A child with unexplained cytopenia and additional symptoms such as fever, lymphadenopathy, or hepatosplenomegaly should be generously and rapidly referred to a center. Hyperleukocytosis, tumor lysis syndrome, and mediastinal tumor are life-threatening complications in the initial evaluation and treatment phase. Survival rates are over 80% for acute lymphoblastic leukemia (ALL) and 60% for acute myeloid leukemia (AML). The early response to therapy and the cytogenetics of the blasts are prognostically decisive – in ALL additionally the age, the leukocyte count and the immunophenotype. Long-term survivors after childhood leukemia are at significantly increased risk for neuropsychological, endocrinological, metabolic, and cardiac late effects, as well as second tumors.
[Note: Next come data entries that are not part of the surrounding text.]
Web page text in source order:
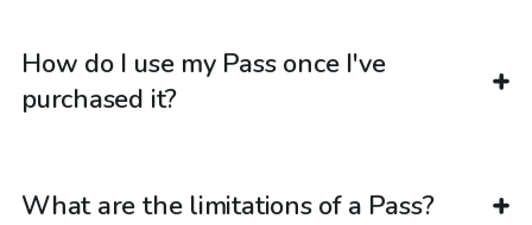
How do I use my Pass once I've
purchased it?
What are the limitations of a Pass?
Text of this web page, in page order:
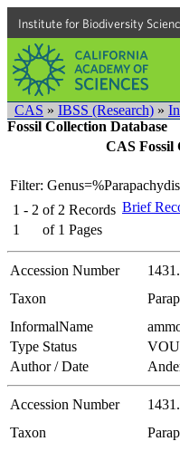
Institute for Biodiversity
CAS » IBSS (Research) »
Fossil Collection Database
CAS Fossil
Filter:
1 - 2 of 2 Records
1
of 1 Pages
Brief
Accession Number
Taxon
InformalName
Type Status
Author / Date
Accession Number
Taxon
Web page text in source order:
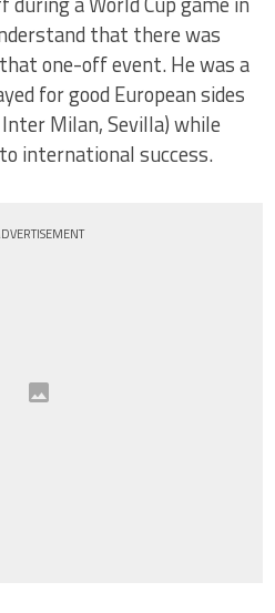
that there was
one-off event. He was a
for good European sides
Milan, Sevilla) while
international success.
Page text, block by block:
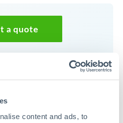
content and ads, to
a quote
specialist
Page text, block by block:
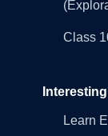
Class
Interesting
Learn
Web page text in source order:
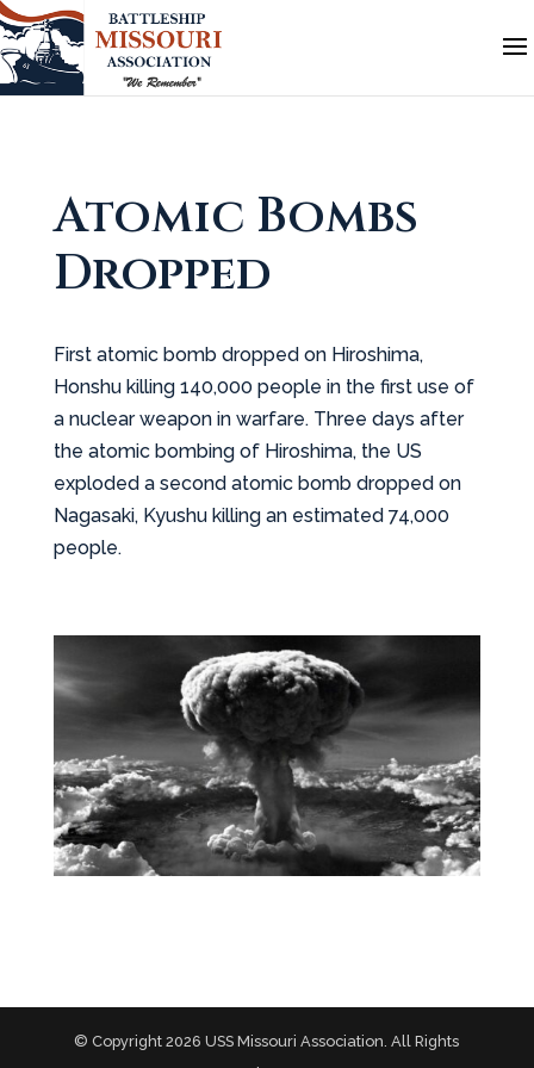
Atomic Bombs
Dropped
First atomic bomb dropped on Hiroshima,
Honshu killing 140,000 people in the first use of
a nuclear weapon in warfare. Three days after
the atomic bombing of Hiroshima, the US
exploded a second atomic bomb dropped on
Nagasaki, Kyushu killing an estimated 74,000
people.
© Copyright 2026 USS Missouri Association. All Rights
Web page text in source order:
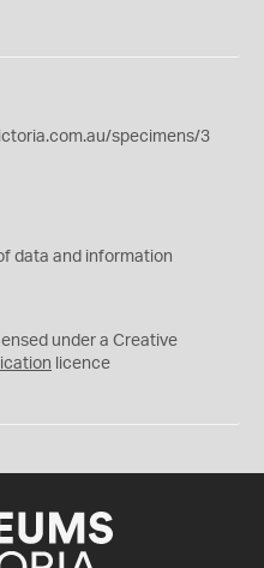
specimens/3
data and information
under a Creative
licence
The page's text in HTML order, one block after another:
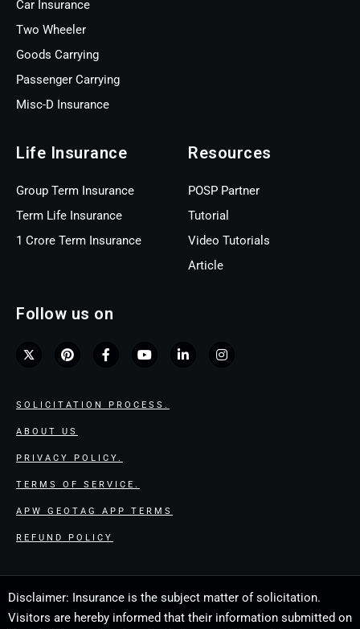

Acute childhood leukemia is an impressive example of the success story of pediatric hematology and oncology over the past 40 years. For example, acute childhood leukemia has evolved from an almost always lethal disease in the 1960s to one that is now frequently curable, with long-term survival of over 80%. The history of leukemia treatment demonstrates the importance of randomized clinical trials, which provide a basis for continuous improvement in leukemia treatment. In the future, new insights into the biology of leukemia cells will allow more targeted, risk-adapted therapy [1].
Epidemiology
In Switzerland, between 50-60 children (0 to 14 years of age) develop acute leukemia each year (incidence 5/100 000 inhabitants) [2]. Acute leukemia is the most common childhood malignancy, accounting for 30% of cases, and is divided 80% between acute lymphoblastic leukemia (ALL) with B- and T-cell ALL, and 20% between acute myeloid leukemia (AML). Patients with ALL have a long-term survival rate of 80% and patients with AML 55-60%. Boys are affected slightly more often than girls. The age distribution shows a peak in frequency between the second and fifth years of life for ALL and in the first and second years of life and from adolescence for AML [1].
Clinical presentation
In acute leukemia, clonal expansion of immature hematopoietic progenitor cells in the bone marrow results in displacement of normal hematopoiesis. This bone marrow insufficiency results in anemia, neutropenia, and thrombocytopenia with symptoms listed below (Table 1). In addition, leukemic infiltration of the bone marrow may result in life-threatening hyperleukocytosis and coagulopathy. In addition, various organs such as liver, spleen, lymph nodes, thymus, testis, skin/mucosa, and CNS can be infiltrated (Table 1) [3]. Most often, the symptoms persist for a few days to weeks.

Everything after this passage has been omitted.